== Segment start ==
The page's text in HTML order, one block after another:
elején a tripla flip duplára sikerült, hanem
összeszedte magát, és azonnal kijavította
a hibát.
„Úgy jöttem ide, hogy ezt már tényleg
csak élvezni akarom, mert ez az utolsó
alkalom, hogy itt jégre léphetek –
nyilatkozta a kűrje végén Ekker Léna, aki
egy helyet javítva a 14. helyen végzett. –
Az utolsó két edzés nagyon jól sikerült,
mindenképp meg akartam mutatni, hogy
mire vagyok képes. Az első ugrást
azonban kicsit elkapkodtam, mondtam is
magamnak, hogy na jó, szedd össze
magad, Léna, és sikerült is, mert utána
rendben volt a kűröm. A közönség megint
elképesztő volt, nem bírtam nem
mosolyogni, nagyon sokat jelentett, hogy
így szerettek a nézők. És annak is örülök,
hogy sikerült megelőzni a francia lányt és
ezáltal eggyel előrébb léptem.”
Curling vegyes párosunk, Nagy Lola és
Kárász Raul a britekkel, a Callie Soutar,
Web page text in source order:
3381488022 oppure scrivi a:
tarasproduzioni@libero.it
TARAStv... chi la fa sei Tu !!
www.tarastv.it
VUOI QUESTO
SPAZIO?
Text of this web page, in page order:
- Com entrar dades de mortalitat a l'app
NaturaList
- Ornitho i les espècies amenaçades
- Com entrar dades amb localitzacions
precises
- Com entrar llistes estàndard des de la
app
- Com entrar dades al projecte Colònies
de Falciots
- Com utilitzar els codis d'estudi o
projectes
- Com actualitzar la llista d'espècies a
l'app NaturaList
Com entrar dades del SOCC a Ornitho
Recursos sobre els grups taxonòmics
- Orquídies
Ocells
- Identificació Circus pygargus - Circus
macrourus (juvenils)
== Segment end ==
TO DO — Wherever the word "utolsó" turns up in a line of the entries above, copy that line.

YOUR RESPONSE —
csak élvezni akarom, mert ez az utolsó
Az utolsó két edzés nagyon jól sikerült,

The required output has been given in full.